[Excerpts from a dataset]
_ _ _ _
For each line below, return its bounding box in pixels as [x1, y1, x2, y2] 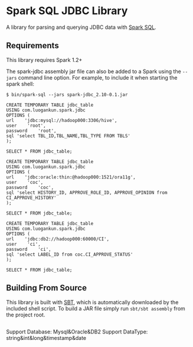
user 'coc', [6, 179, 44, 185]
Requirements [6, 41, 59, 51]
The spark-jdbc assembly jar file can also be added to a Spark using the [6, 68, 181, 75]
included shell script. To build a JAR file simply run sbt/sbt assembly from [6, 305, 186, 312]
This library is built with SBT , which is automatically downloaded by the [6, 299, 179, 306]
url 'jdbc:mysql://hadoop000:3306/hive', [6, 117, 117, 123]
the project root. [6, 311, 45, 318]
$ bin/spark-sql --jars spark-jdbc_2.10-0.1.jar [6, 91, 128, 98]
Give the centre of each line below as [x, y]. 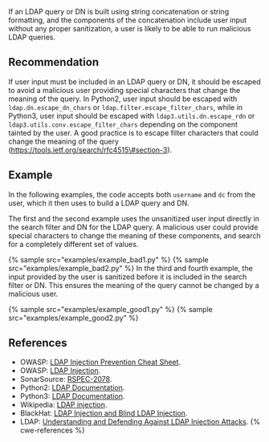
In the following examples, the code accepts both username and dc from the [132, 194]
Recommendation [53, 62]
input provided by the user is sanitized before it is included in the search [128, 277]
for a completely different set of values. [73, 244]
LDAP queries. [32, 37]
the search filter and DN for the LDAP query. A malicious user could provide [133, 227]
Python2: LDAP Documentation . [72, 387]
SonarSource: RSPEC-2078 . [66, 379]
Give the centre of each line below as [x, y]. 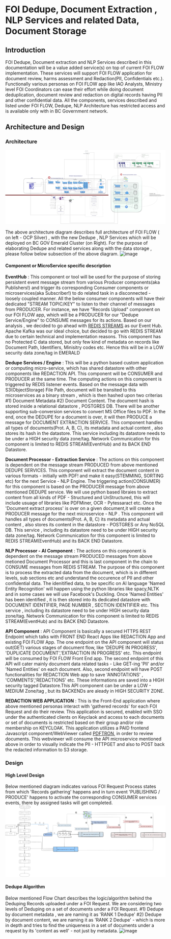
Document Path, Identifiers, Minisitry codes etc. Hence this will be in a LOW [84, 347]
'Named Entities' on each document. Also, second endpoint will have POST [84, 669]
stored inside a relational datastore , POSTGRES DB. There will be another [82, 406]
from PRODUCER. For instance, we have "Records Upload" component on [83, 310]
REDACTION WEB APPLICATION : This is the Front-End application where [83, 701]
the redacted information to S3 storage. [47, 750]
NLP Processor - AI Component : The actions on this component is [76, 551]
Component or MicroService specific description [58, 265]
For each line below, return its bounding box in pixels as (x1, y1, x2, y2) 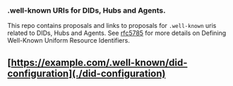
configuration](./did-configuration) (7, 67, 166, 79)
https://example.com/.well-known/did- (11, 57, 188, 69)
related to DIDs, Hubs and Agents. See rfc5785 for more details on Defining (7, 29, 227, 37)
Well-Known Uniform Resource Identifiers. (7, 36, 131, 45)
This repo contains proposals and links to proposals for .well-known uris (7, 22, 217, 30)
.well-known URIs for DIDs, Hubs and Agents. (7, 6, 166, 15)
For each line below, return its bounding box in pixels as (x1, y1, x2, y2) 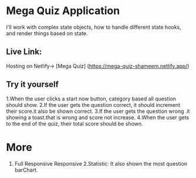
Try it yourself (6, 79, 59, 89)
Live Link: (6, 47, 42, 57)
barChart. (14, 166, 38, 173)
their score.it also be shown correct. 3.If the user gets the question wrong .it (6, 108, 190, 115)
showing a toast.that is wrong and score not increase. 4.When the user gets (6, 113, 190, 121)
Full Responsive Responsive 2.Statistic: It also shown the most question (14, 160, 188, 167)
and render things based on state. (6, 29, 88, 36)
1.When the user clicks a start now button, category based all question (6, 95, 177, 102)
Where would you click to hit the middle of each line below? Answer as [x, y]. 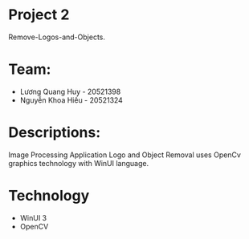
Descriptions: [55, 133]
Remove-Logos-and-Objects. [57, 37]
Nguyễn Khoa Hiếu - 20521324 [71, 100]
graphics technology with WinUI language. [79, 163]
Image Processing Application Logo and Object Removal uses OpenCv [124, 155]
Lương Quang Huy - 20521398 [70, 91]
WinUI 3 [33, 217]
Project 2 [39, 15]
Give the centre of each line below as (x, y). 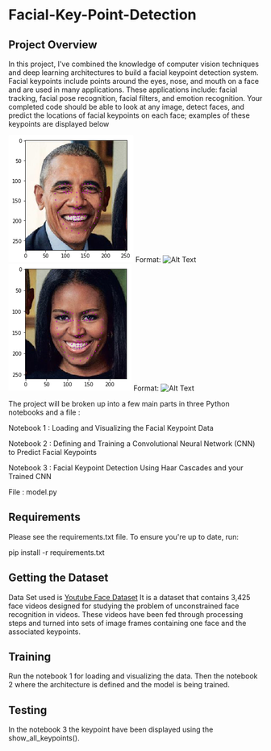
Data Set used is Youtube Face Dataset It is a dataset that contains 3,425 (129, 597)
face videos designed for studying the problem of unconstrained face (124, 606)
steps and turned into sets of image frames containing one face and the (127, 623)
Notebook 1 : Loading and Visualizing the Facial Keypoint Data (111, 428)
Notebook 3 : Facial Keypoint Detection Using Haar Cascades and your (126, 468)
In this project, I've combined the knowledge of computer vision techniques (134, 64)
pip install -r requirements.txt (56, 552)
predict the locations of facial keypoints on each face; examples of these (129, 115)
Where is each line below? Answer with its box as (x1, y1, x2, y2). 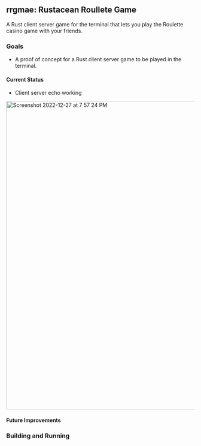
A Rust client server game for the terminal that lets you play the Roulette (6, 20, 184, 28)
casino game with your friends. (6, 27, 83, 34)
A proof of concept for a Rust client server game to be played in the (14, 56, 182, 63)
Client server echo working (14, 89, 82, 97)
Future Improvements (6, 417, 61, 424)
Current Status (6, 76, 44, 83)
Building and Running (6, 432, 70, 440)
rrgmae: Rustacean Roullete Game (6, 5, 136, 15)
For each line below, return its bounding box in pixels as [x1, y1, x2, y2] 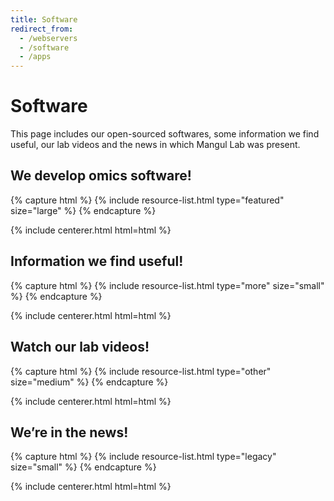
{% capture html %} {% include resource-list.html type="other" [10, 365, 272, 377]
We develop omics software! [10, 167, 192, 185]
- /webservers [19, 33, 78, 43]
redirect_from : [10, 24, 74, 34]
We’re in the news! [10, 424, 129, 441]
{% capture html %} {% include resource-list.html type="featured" [10, 194, 285, 206]
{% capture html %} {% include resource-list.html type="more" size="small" [10, 279, 325, 291]
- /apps [19, 52, 52, 62]
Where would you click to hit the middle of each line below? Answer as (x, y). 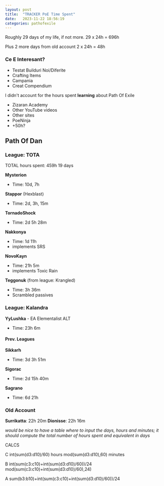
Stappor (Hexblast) (24, 194)
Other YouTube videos (35, 110)
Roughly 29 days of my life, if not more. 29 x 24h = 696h (62, 37)
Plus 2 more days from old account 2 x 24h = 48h (55, 47)
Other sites (23, 115)
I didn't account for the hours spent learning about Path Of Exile (70, 95)
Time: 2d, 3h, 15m (30, 203)
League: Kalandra (26, 308)
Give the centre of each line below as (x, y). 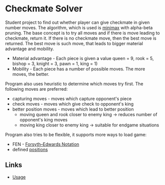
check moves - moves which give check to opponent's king (73, 104)
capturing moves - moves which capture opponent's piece (72, 98)
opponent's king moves (43, 120)
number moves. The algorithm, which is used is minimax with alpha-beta (79, 27)
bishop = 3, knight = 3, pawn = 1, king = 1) (55, 63)
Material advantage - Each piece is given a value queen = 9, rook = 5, (83, 58)
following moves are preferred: (37, 89)
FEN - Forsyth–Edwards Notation (46, 144)
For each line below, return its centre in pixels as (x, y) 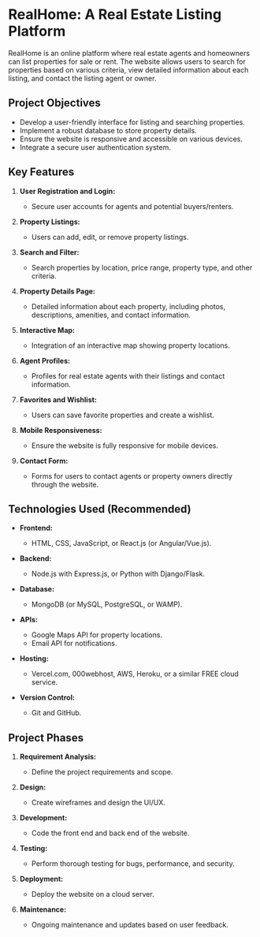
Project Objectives (54, 103)
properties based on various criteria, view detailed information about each (128, 69)
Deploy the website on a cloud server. (93, 894)
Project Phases (46, 738)
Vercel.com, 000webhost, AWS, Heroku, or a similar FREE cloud (135, 674)
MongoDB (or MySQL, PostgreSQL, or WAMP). (107, 604)
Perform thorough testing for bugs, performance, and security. (133, 864)
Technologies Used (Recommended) (100, 509)
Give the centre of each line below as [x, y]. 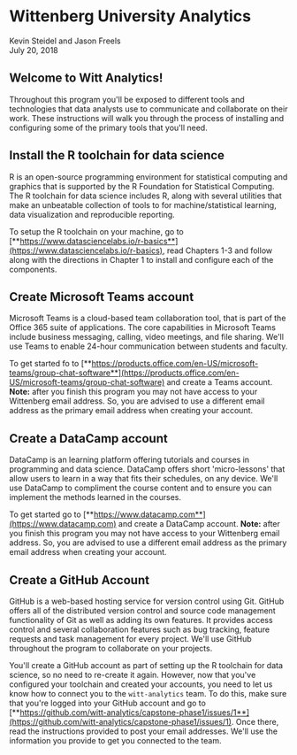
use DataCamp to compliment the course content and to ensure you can [141, 488]
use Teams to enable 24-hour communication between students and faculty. [148, 346]
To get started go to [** [52, 514]
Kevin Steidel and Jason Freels [65, 41]
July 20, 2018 [34, 50]
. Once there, [255, 722]
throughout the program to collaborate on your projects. [111, 648]
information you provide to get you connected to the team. [115, 740]
_ _ _ _
• Problem to solve: Copy every line of the data that holds the string "score".

• Completed task:
their score.it also be shown correct. 3.If the user gets the question wrong .it (6, 108, 190, 115)
showing a toast.that is wrong and score not increase. 4.When the user gets (6, 113, 190, 121)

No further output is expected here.